Однако симптоматично в этом смысле одно событие непубличного толка, о котором стоит задуматься.

Журнал «Печать и революция» со статьёй Луначарского, где имажинисты были названы шарлатанами, вышел ещё в начале августа и, безусловно, сразу попал в руки к этой компании.

Поначалу они и не думали реагировать на выпад наркома — мало ли их полоскали. Но спустя месяц с лишним, то есть где-то через неделю после известия о Гумилёве, имажинисты вдруг обратились в редакцию журнала «Печать и революция» с письмом.

Оно гласило:

«Ввиду того, что вышеназванный критик и народный комиссар уже неоднократно бросает в нас подобными голословными фразами, центральный комитет имажинистского ордена считает нужным предложить:

1. Наркому Луначарскому — или прекратить эту легкомысленную травлю целой группы поэтов-новаторов, или, если его фраза не только фраза, а прочное убеждение, — выслать нас за пределы Советской России, ибо наше присутствие здесь в качестве шарлатанов и оскорбительно для нас, и не нужно, а может быть, и вредно для государства.

2. Критику же Луначарскому — публичную дискуссию по имажинизму…»

Подписали письмо Есенин, Мариенгоф и Шершеневич.

Что это было?

Возможности эмигрировать вскоре будут предоставлены всем троим — и никто из них за границей не останется.

Определённая подспудная реакция на известие о расстреле Гумилёва здесь имеется («…ну вас к чертям, и вправду ещё убьёте»); но основной посыл был всё-таки, с позволения сказать, шантажистским.

Ровно таким же, как в прошлый раз, когда имажинисты в 1919 году обращались к Луначарскому с той же самой просьбой.

Имажинисты были абсолютно убеждены в своей значимости и в известном смысле снова ставили наркому на вид: либо считайтесь с нами, либо пеняйте на себя — останетесь тут со своими недоученными пролетариями, «канцеляристом» (определение Есенина) Брюсовым, дичающим Клюевым и громыхающим Маяковским. Даже Бальмонт от вас сбежал: тёзка есенинского сына, писавший абсолютно просоветские стихи, не так давно выехал в командировку на Запад и не вернулся.
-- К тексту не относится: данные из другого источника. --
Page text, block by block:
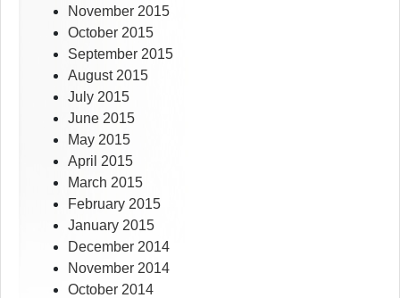
November 2015
October 2015
September 2015
August 2015
July 2015
June 2015
May 2015
April 2015
March 2015
February 2015
January 2015
December 2014
November 2014
October 2014
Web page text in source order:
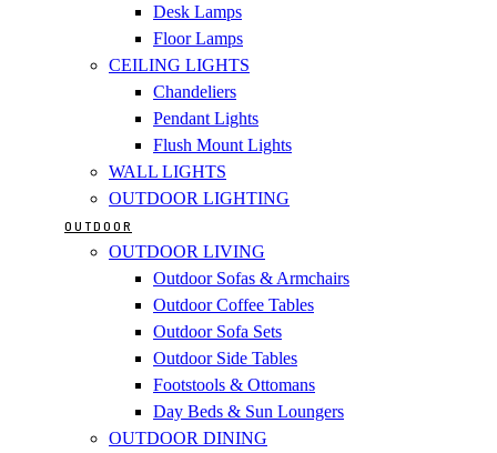
Desk Lamps
Floor Lamps
CEILING LIGHTS
Chandeliers
Pendant Lights
Flush Mount Lights
WALL LIGHTS
OUTDOOR LIGHTING
OUTDOOR
OUTDOOR LIVING
Outdoor Sofas & Armchairs
Outdoor Coffee Tables
Outdoor Sofa Sets
Outdoor Side Tables
Footstools & Ottomans
Day Beds & Sun Loungers
OUTDOOR DINING
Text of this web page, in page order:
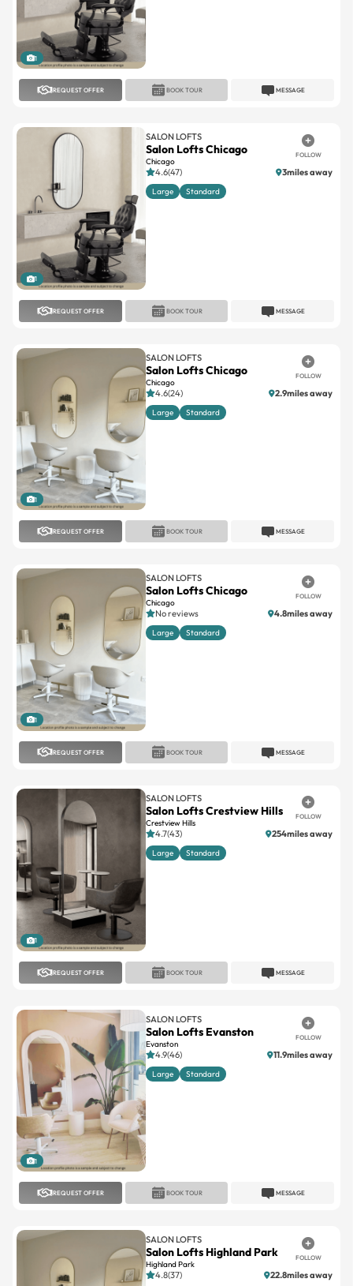
1
REQUEST OFFER MESSAGE
BOOK TOUR
1
SALON LOFTS
Salon Lofts Chicago
Chicago
FOLLOW
4.6(47) 3miles away
Large Standard
REQUEST OFFER MESSAGE
BOOK TOUR
1
SALON LOFTS
Salon Lofts Chicago
Chicago
FOLLOW
4.6(24) 2.9miles away
Large Standard
REQUEST OFFER MESSAGE
BOOK TOUR
1
SALON LOFTS
Salon Lofts Chicago
Chicago
FOLLOW
No reviews 4.8miles away
Large Standard
REQUEST OFFER MESSAGE
BOOK TOUR
1
SALON LOFTS
Salon Lofts Crestview Hills
Crestview Hills
FOLLOW
4.7(43) 254miles away
Large Standard
REQUEST OFFER MESSAGE
BOOK TOUR
1
SALON LOFTS
Salon Lofts Evanston
Evanston
FOLLOW
4.9(46) 11.9miles away
Large Standard
REQUEST OFFER MESSAGE
BOOK TOUR
SALON LOFTS
Salon Lofts Highland Park
Highland Park
FOLLOW
4.8(37) 22.8miles away
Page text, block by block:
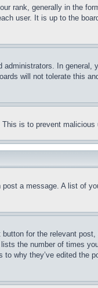
rank, generally in the
user. It is up to the
In
will not tolerate this
is to prevent
a message. A list of
for the relevant
the number of times
why they’ve edited the
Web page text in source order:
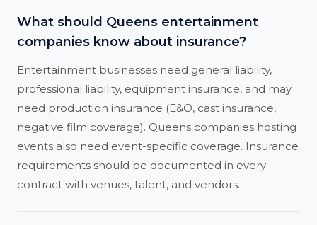
What should Queens entertainment
companies know about insurance?
Entertainment businesses need general liability,
professional liability, equipment insurance, and may
need production insurance (E&O, cast insurance,
negative film coverage). Queens companies hosting
events also need event-specific coverage. Insurance
requirements should be documented in every
contract with venues, talent, and vendors.
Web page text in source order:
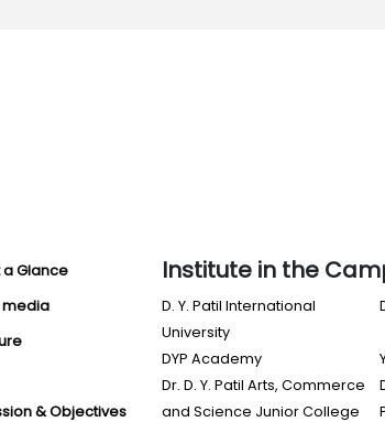
a Glance
media
& Objectives
Institute in the
D. Y. Patil International
University
DYP Academy
Dr. D. Y. Patil Arts, Commerce
and Science Junior College
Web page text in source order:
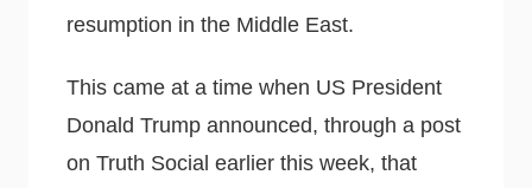
resumption in the Middle East.
This came at a time when US President
Donald Trump announced, through a post
on Truth Social earlier this week, that
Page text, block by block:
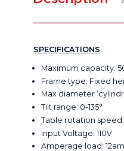
SPECIFICATIONS:
Maximum capacity:
Frame type: Fixed
Max diameter
Tilt range: 0-135°
Table rotation speed:
Input Voltage: 110V
Amperage load:
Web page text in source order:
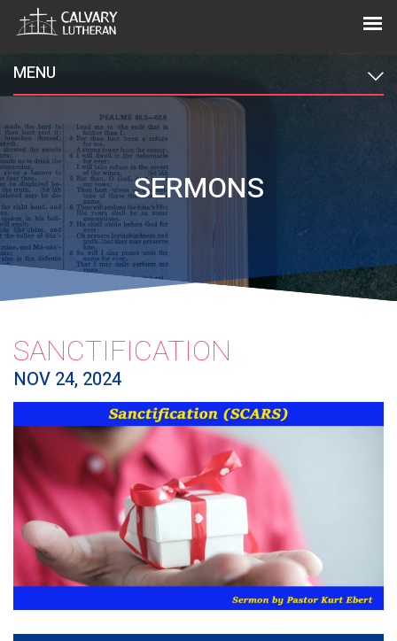
MENU
SERMONS
SANCTIFICATION
NOV 24, 2024
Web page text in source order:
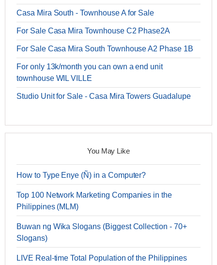
Casa Mira South - Townhouse A for Sale
For Sale Casa Mira Townhouse C2 Phase2A
For Sale Casa Mira South Townhouse A2 Phase 1B
For only 13k/month you can own a end unit
townhouse WIL VILLE
Studio Unit for Sale - Casa Mira Towers Guadalupe
You May Like
How to Type Enye (Ñ) in a Computer?
Top 100 Network Marketing Companies in the
Philippines (MLM)
Buwan ng Wika Slogans (Biggest Collection - 70+
Slogans)
LIVE Real-time Total Population of the Philippines
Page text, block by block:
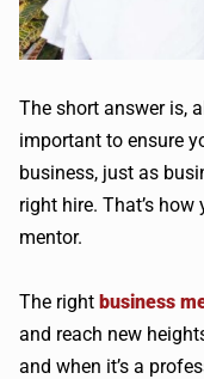
The short answer is,
important to ensure
business, just as
right hire. That’s
mentor.
The right business
and reach new
and when it’s a
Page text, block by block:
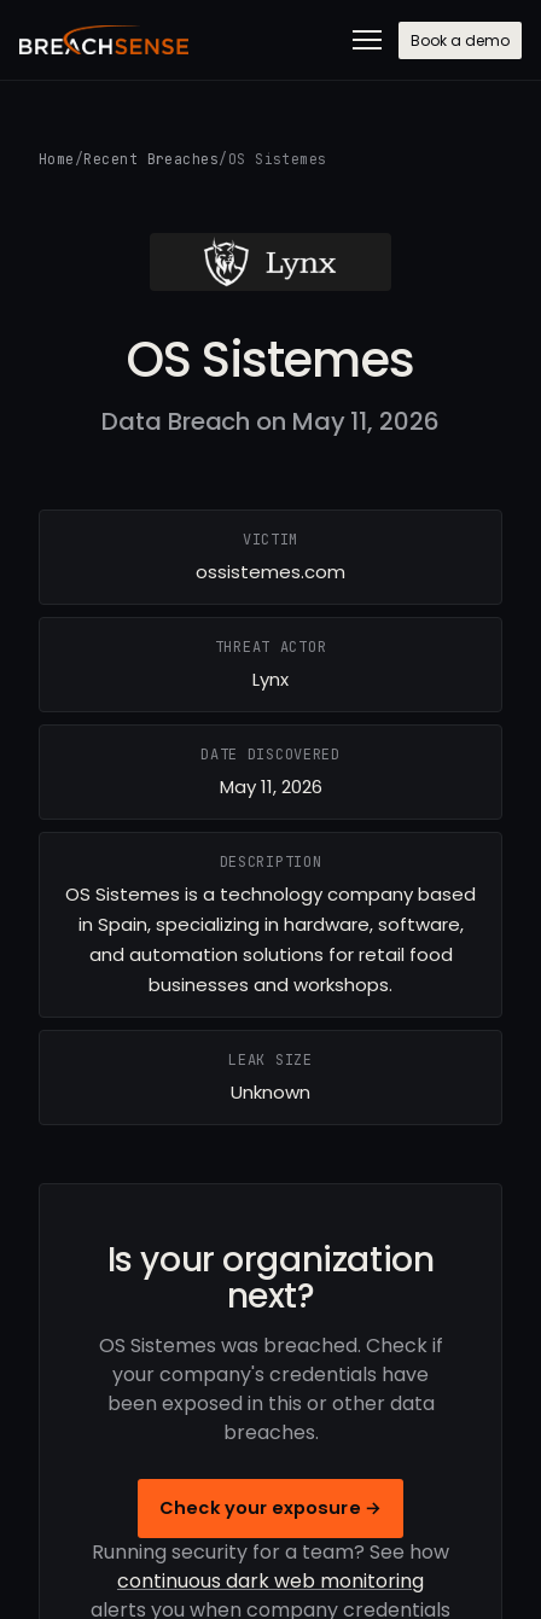
Book a demo
Home /Recent Breaches/ OS Sistemes
OS Sistemes
Data Breach on May 11, 2026
VICTIM
ossistemes.com
THREAT ACTOR
Lynx
DATE DISCOVERED
May 11, 2026
DESCRIPTION
OS Sistemes is a technology company based
in Spain, specializing in hardware, software,
and automation solutions for retail food
businesses and workshops.
LEAK SIZE
Unknown
Is your organization
next?
OS Sistemes was breached. Check if
your company's credentials have
been exposed in this or other data
breaches.
Check your exposure →
Running security for a team? See how
continuous dark web monitoring
alerts you when company credentials
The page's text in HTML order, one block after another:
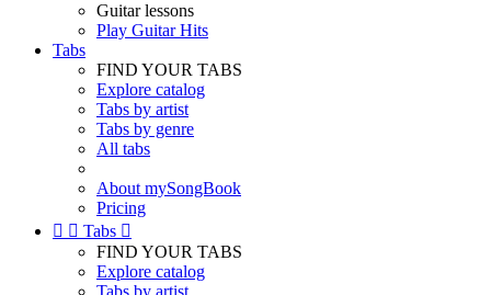
Guitar lessons
Play Guitar Hits
Tabs
FIND YOUR TABS
Explore catalog
Tabs by artist
Tabs by genre
All tabs
About mySongBook
Pricing
  Tabs 
FIND YOUR TABS
Explore catalog
Tabs by artist
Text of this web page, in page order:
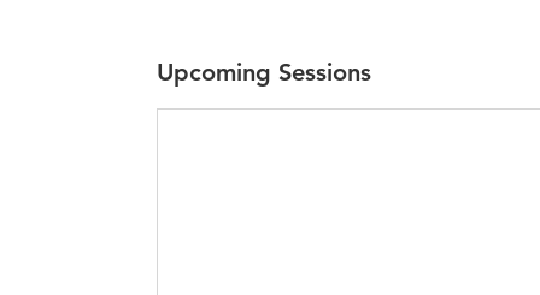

В этом контексте стоит рассмотреть ещё один крайне занимательный документ.

В те же дни, сразу после двух смертей, Есенин и Мариенгоф задумали совместный сборник с весьма нескромным названием: «Эпоха Есенина и Мариенгофа».

Это было не случайной, впроброс, задумкой, а продуманным шагом.

Сборник будет свёрстан, а Сергей и Анатолий напишут в качестве предисловия к книжке специальный манифест.

Для начала задумаемся: есть ли в самом названии сборника своеобразная реакция на уход Блока и, пусть в меньшей степени, Гумилёва?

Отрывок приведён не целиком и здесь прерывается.